> _PROBLEM TO SOLVE_
Somewhere below is a line with "to make it injective. [135, 452, 221, 467]" and, later, a line with "A more involved"; repeat those two lines and all the lines between them, exactly as they are.

Dataset items
____________

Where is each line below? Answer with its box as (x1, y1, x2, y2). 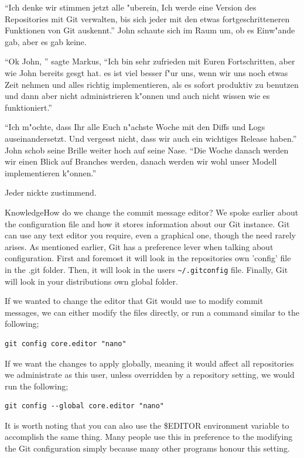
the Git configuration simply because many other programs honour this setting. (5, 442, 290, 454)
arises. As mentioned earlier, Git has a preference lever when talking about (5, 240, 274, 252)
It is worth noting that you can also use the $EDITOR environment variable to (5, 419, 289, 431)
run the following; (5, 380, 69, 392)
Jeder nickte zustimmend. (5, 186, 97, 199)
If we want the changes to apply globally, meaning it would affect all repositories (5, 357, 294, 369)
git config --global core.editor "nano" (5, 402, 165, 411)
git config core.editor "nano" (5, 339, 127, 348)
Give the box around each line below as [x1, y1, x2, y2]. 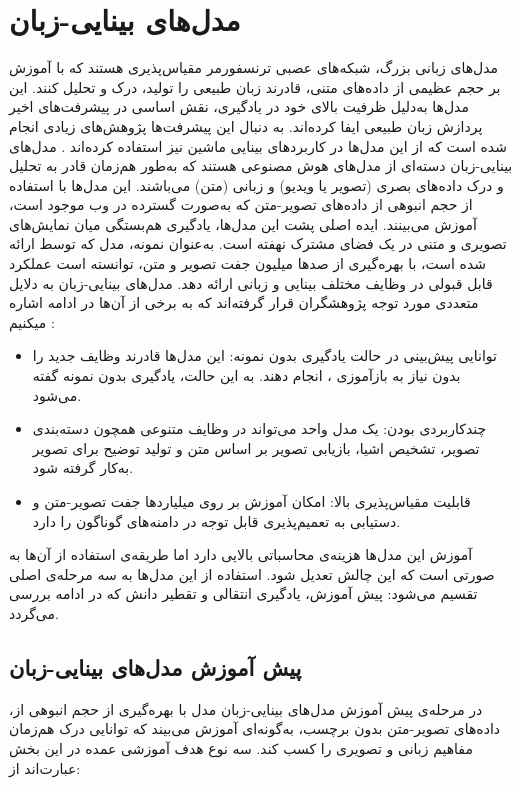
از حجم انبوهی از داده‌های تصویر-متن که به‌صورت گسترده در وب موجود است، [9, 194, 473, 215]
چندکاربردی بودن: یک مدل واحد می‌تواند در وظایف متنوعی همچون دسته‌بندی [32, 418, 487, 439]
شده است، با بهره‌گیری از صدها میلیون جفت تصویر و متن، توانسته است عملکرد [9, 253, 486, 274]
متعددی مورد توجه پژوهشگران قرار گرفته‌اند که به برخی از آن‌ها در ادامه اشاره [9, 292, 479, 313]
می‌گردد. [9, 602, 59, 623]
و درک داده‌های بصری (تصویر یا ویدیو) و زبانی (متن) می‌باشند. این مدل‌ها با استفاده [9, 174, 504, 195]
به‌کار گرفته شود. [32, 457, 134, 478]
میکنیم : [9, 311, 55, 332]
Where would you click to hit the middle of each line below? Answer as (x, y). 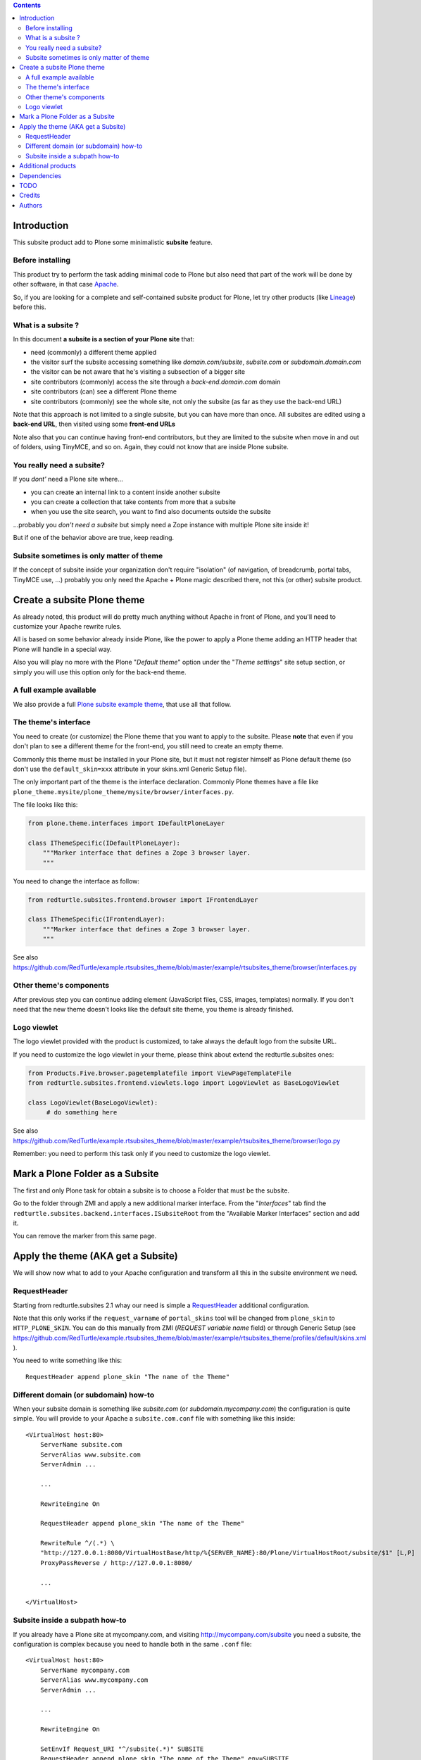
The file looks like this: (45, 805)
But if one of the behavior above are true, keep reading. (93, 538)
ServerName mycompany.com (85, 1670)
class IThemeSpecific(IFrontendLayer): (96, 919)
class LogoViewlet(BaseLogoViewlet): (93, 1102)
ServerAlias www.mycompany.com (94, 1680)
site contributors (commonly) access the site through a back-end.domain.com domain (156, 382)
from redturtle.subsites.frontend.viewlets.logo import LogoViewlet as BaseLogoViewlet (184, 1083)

____________

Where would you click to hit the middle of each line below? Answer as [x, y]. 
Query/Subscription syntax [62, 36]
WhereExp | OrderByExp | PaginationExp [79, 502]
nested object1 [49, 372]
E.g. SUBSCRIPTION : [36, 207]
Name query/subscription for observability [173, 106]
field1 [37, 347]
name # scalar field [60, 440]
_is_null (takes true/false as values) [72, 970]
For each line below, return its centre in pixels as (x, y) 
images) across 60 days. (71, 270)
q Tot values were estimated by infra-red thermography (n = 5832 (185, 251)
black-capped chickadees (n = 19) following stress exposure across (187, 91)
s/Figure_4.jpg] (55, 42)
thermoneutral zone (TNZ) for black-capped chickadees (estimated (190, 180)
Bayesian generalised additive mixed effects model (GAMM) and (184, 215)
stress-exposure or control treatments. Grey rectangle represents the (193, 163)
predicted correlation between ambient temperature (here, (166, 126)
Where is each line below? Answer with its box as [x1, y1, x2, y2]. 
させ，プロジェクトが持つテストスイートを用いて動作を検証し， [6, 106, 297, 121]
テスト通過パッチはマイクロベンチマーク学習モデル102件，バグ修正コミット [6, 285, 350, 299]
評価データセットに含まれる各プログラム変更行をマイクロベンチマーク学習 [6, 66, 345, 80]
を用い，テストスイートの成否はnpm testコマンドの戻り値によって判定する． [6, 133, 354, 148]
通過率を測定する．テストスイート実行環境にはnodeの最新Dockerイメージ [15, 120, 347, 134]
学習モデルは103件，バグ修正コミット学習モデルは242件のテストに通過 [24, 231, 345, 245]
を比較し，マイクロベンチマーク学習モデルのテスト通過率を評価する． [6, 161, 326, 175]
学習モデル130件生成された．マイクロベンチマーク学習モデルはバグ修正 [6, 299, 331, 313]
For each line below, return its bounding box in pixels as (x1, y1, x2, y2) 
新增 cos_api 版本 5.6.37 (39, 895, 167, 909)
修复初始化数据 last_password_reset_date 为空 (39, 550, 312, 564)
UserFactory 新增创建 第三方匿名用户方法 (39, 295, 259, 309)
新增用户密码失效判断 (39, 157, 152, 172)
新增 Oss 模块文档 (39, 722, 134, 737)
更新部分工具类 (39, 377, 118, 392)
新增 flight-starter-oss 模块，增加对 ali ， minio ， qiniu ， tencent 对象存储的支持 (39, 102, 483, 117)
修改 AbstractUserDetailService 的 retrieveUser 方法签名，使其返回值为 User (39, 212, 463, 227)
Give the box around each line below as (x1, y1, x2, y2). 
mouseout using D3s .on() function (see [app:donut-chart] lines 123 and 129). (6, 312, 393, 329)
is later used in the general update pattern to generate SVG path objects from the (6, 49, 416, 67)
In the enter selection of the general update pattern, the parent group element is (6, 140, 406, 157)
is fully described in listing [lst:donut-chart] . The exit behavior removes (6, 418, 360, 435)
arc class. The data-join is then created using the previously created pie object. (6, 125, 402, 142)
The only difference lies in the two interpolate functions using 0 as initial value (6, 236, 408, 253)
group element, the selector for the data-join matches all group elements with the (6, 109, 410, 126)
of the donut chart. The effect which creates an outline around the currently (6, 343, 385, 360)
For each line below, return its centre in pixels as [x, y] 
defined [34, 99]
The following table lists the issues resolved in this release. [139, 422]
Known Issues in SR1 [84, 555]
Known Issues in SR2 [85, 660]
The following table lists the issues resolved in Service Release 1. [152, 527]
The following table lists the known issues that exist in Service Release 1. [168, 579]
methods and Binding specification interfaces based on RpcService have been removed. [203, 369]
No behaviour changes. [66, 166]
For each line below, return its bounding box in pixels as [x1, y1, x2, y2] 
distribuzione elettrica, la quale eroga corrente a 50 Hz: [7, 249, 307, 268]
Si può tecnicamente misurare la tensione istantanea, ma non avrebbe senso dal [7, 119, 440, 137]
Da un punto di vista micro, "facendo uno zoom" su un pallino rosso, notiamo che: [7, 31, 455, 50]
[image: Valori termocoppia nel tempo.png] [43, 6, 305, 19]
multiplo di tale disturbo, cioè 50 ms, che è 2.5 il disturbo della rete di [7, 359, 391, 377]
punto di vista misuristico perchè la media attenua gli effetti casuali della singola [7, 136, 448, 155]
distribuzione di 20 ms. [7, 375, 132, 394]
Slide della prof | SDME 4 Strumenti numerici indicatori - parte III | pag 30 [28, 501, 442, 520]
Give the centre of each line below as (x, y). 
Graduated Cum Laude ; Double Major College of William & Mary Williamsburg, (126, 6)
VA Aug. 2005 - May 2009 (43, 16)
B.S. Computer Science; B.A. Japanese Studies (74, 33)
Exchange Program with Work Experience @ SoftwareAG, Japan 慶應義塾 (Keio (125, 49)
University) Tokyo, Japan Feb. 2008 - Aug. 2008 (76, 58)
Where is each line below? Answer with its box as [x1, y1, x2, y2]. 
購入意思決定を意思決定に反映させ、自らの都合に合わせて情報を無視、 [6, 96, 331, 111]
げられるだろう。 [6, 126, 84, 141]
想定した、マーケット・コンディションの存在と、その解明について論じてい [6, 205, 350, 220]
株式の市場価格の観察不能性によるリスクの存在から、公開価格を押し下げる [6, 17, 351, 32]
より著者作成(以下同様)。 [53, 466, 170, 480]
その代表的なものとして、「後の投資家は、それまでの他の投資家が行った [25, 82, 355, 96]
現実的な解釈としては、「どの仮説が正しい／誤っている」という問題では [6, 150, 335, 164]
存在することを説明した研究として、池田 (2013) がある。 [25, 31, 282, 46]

____________

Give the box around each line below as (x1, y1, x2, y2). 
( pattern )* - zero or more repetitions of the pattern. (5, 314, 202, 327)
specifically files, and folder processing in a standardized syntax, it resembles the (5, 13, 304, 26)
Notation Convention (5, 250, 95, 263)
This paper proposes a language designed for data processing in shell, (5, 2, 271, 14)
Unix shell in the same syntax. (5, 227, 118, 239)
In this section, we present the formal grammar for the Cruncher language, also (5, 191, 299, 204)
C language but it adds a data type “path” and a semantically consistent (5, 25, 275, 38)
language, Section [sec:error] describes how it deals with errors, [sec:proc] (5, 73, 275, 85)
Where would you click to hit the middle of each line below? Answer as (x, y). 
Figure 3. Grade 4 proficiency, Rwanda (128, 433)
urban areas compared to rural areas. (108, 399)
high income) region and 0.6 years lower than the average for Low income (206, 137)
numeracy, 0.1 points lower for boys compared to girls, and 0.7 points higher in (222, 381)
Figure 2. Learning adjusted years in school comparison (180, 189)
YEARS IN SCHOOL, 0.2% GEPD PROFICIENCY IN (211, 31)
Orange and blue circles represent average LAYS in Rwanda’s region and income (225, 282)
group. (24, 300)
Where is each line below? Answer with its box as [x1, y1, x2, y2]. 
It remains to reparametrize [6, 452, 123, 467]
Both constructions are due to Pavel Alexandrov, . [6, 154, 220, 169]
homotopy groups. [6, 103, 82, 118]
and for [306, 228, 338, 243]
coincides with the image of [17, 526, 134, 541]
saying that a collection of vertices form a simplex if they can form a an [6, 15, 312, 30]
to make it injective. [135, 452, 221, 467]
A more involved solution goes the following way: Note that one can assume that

____________

> _OUTPUT OF THE TASK_
to make it injective. [135, 452, 221, 467]
A more involved solution goes the following way: Note that one can assume that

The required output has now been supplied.